Data for this task:
___
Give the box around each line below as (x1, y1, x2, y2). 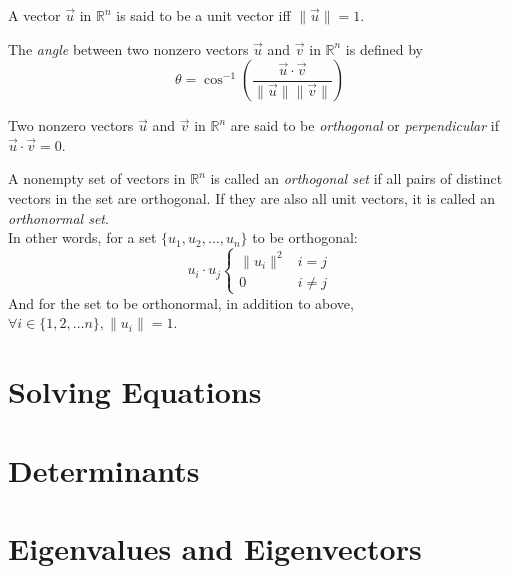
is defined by (345, 38, 423, 59)
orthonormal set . (8, 207, 109, 228)
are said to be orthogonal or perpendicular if (230, 115, 499, 136)
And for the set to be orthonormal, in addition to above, (8, 292, 354, 313)
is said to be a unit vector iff (116, 5, 291, 25)
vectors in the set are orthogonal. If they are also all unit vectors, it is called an (8, 187, 496, 208)
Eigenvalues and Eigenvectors (8, 527, 422, 568)
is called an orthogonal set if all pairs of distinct (210, 168, 503, 189)
___
Prompt: Copy the material above in full and exactly, skipping pictures.

Exercise output:
Give the box around each line below as (x1, y1, x2, y2). 
is defined by (345, 38, 423, 59)
orthonormal set . (8, 207, 109, 228)
are said to be orthogonal or perpendicular if (230, 115, 499, 136)
And for the set to be orthonormal, in addition to above, (8, 292, 354, 313)
is said to be a unit vector iff (116, 5, 291, 25)
vectors in the set are orthogonal. If they are also all unit vectors, it is called an (8, 187, 496, 208)
Eigenvalues and Eigenvectors (8, 527, 422, 568)
is called an orthogonal set if all pairs of distinct (210, 168, 503, 189)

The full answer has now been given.